• _Goal of the exercise_:
Don't include pictures. Quote the lines below from the first through the line that contains "Dexter credentials unavailabe".

• _Information provided_:
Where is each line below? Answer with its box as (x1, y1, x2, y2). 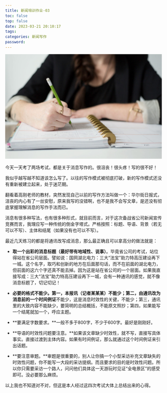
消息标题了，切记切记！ (12, 279, 61, 285)
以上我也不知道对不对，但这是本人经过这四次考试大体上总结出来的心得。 (5, 382, 153, 388)
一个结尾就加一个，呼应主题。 (12, 309, 74, 315)
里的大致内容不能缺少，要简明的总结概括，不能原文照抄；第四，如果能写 (12, 302, 161, 308)
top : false (5, 18, 28, 23)
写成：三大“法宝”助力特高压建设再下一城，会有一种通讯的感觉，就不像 (16, 273, 161, 279)
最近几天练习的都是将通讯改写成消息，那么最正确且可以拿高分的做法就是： (5, 238, 158, 244)
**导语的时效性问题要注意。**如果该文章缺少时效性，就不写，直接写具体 (12, 330, 161, 336)
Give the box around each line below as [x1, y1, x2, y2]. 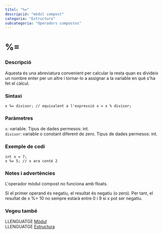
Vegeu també [5, 207, 37, 214]
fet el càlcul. [5, 80, 30, 86]
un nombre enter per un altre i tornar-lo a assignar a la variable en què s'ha [5, 75, 156, 81]
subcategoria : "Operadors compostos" [5, 20, 82, 26]
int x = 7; [5, 154, 27, 159]
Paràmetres [5, 115, 33, 122]
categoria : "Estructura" [5, 16, 55, 21]
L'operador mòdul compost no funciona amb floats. [5, 180, 108, 186]
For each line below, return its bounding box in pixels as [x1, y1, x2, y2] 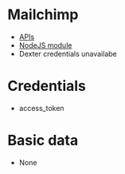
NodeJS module [18, 40, 72, 49]
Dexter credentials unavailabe [18, 49, 117, 58]
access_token [18, 103, 64, 113]
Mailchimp [7, 6, 79, 24]
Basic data [7, 132, 79, 149]
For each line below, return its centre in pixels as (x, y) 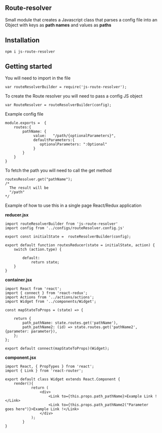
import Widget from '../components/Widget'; (51, 302)
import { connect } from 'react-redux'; (47, 293)
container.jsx (19, 280)
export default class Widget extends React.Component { (63, 379)
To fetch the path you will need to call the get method (58, 171)
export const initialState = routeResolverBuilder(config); (68, 237)
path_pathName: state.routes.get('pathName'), (70, 323)
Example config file (24, 114)
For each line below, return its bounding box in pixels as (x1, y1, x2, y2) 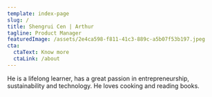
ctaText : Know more (13, 49, 70, 56)
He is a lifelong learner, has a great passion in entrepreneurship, (7, 74, 190, 82)
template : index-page (7, 10, 70, 17)
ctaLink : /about (13, 55, 60, 62)
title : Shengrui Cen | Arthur (7, 23, 95, 30)
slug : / (7, 17, 30, 24)
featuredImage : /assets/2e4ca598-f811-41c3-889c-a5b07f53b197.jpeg (7, 36, 206, 43)
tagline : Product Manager (7, 29, 81, 37)
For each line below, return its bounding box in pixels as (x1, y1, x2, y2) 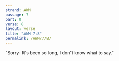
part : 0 (5, 17, 22, 22)
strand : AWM (5, 7, 31, 13)
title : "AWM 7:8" (5, 31, 42, 36)
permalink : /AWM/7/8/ (5, 36, 52, 41)
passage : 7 (5, 12, 29, 17)
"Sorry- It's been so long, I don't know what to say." (5, 49, 114, 56)
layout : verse (5, 26, 36, 32)
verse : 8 (5, 21, 24, 27)
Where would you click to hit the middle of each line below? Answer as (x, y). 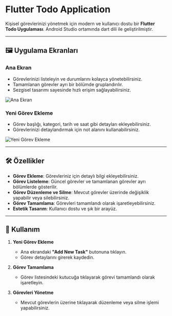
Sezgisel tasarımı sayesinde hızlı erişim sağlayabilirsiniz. (72, 90)
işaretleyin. (32, 282)
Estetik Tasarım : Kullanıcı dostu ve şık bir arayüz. (65, 208)
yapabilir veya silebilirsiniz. (41, 198)
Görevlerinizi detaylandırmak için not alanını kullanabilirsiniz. (76, 130)
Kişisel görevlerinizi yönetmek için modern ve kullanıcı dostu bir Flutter (80, 24)
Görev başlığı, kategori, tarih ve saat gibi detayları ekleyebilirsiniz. (82, 124)
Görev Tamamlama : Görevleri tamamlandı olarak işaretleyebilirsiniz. (84, 203)
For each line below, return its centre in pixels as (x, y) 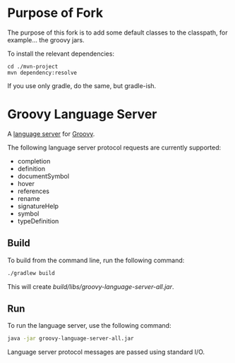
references (33, 191)
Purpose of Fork (55, 13)
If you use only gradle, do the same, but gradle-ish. (82, 85)
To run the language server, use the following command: (89, 326)
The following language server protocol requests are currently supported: (114, 147)
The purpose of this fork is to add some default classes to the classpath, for (117, 32)
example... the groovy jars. (46, 39)
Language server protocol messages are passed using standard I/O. (106, 352)
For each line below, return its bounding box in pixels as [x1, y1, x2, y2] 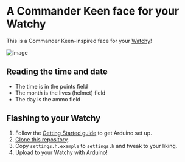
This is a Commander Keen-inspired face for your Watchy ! [6, 37, 152, 44]
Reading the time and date [6, 67, 108, 77]
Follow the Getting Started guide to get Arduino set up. [15, 129, 152, 137]
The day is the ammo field [15, 95, 81, 103]
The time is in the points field [15, 83, 88, 90]
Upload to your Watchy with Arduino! [15, 149, 108, 156]
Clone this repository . [15, 135, 69, 143]
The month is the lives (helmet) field [15, 89, 106, 96]
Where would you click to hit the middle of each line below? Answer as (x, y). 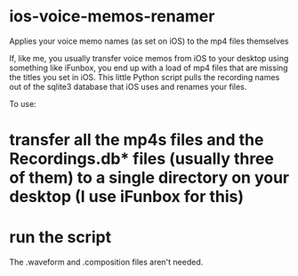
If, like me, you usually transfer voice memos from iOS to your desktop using (149, 58)
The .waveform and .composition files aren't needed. (106, 262)
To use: (23, 103)
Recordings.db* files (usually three (141, 159)
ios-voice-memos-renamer (112, 16)
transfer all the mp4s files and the (137, 140)
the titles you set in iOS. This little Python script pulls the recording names (145, 77)
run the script (60, 237)
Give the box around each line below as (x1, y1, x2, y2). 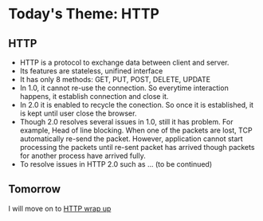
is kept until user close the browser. (19, 109, 137, 118)
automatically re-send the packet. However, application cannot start (19, 134, 243, 144)
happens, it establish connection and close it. (19, 92, 169, 101)
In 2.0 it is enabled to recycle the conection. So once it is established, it (19, 101, 253, 109)
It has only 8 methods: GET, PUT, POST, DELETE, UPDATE (19, 75, 211, 84)
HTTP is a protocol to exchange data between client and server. (19, 57, 230, 67)
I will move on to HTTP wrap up (8, 203, 112, 213)
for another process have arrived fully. (19, 151, 146, 160)
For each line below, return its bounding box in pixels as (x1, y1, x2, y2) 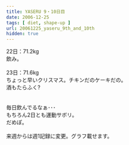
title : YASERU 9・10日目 (6, 8, 66, 15)
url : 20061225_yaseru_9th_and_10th (6, 25, 95, 31)
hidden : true (6, 31, 39, 37)
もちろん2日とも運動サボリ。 (6, 111, 78, 119)
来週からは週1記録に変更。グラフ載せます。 (6, 133, 113, 140)
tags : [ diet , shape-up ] (6, 20, 70, 26)
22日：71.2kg (6, 48, 39, 55)
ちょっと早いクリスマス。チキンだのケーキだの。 (6, 77, 127, 84)
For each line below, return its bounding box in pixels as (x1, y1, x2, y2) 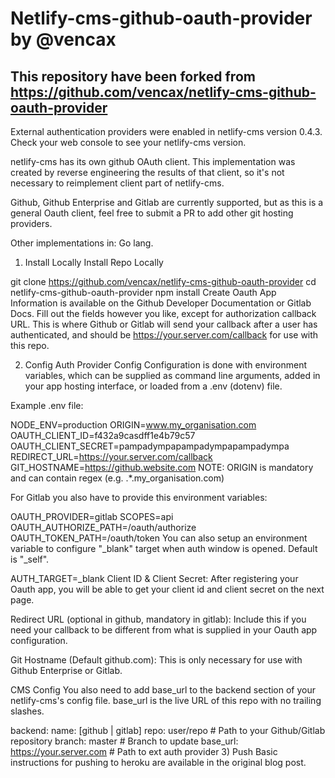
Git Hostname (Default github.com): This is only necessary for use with (10, 654, 303, 666)
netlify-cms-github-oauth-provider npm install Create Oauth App (10, 287, 277, 298)
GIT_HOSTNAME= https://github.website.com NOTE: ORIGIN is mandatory (10, 462, 314, 473)
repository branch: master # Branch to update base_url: (10, 735, 239, 747)
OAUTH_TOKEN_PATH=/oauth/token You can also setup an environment (10, 532, 308, 544)
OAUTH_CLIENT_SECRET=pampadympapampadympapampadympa (10, 440, 290, 452)
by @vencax (10, 28, 117, 51)
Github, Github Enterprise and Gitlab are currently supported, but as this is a (10, 197, 324, 208)

• _Answer to the problem_:
Where is each line below? Answer with its box as (x1, y1, x2, y2). 
消息标题了，切记切记！ (12, 279, 61, 285)
以上我也不知道对不对，但这是本人经过这四次考试大体上总结出来的心得。 (5, 382, 153, 388)
一个结尾就加一个，呼应主题。 (12, 309, 74, 315)
里的大致内容不能缺少，要简明的总结概括，不能原文照抄；第四，如果能写 (12, 302, 161, 308)
top : false (5, 18, 28, 23)
写成：三大“法宝”助力特高压建设再下一城，会有一种通讯的感觉，就不像 (16, 273, 161, 279)
最近几天练习的都是将通讯改写成消息，那么最正确且可以拿高分的做法就是： (5, 238, 158, 244)
**导语的时效性问题要注意。**如果该文章缺少时效性，就不写，直接写具体 (12, 330, 161, 336)
Give the box around each line below as [x1, y1, x2, y2]. 
Vegeu també [5, 207, 37, 214]
fet el càlcul. [5, 80, 30, 86]
un nombre enter per un altre i tornar-lo a assignar a la variable en què s'ha [5, 75, 156, 81]
subcategoria : "Operadors compostos" [5, 20, 82, 26]
int x = 7; [5, 154, 27, 159]
Paràmetres [5, 115, 33, 122]
categoria : "Estructura" [5, 16, 55, 21]
L'operador mòdul compost no funciona amb floats. [5, 180, 108, 186]
For each line below, return its bounding box in pixels as [x1, y1, x2, y2] 
NodeJS module [18, 40, 72, 49]
Dexter credentials unavailabe [18, 49, 117, 58]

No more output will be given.